Ham radio operator here: basically neither will happen because both don't really mean anything.

This is an imperfect analogy, but I think it will set you thinking in the right direction: If someone is blinking a flashlight at you, and you're sitting right next to another person, do both of you see the flashlight at 100% brightness, or do your eyes wrestle for the same light waves?

What does "pick up the signal at 100%" mean? Let's say me and my buddy are talking on our car radios, no repeaters just point-to-point. If we start off in the same parking lot, we can easily hear each other. If we start driving in opposite directions, we'll still hear each other just fine, until one of two things happens: We go on either side of a hill or far enough to be beyond the horizon, and then abruptly stop hearing each other, or the signal will fade in intensity until the background noise is louder.
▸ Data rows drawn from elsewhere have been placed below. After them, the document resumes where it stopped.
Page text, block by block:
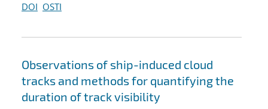
DOI OSTI
Observations of ship-induced cloud
tracks and methods for quantifying the
duration of track visibility
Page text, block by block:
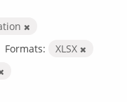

If we get to that point where the signal is weak but still receivable, increasing output power of the transmitter, or switching to a directional antenna might help. People tend to think antenna gain is some magic that makes the radio louder, but it's not. A high gain antenna does the same thing that cupping your hand behind your ear or around your mouth does; it puts more of the energy that would have gone in different directions in the direction you need.

Without getting too far into antenna theory, I will say that yes having two antennas near each other can cause them to interfere with each other. "Wrestle for the same radio waves" isn't the way I would describe it. Antennas resonate with radio waves, it's like a tuning fork, if you play the note the tuning fork is tuned to, the tuning fork will start to vibrate and emit its own sound. If two antennas are quite close together, this can cause destructive interference. You can use the same principle to construct a high gain antenna; look up how yagi antennas work for more details.

Theharpyeagle ,

If you don't mind a followup question, what's happening when a signal clears up if you touch or just hover near an antenna?

captain_aggravated ,
@captain_aggravated@sh.itjust.works avatar

possibly several things but my first thought is your body is acting like a capacitor to ground. I'm guessing you've noticed this on an FM radio or rabbit ears on a TV that probably weren't grounded well.

piecat ,

That can be for a few reasons...

In some cases you're tuning (or detuning) the antenna capacitively.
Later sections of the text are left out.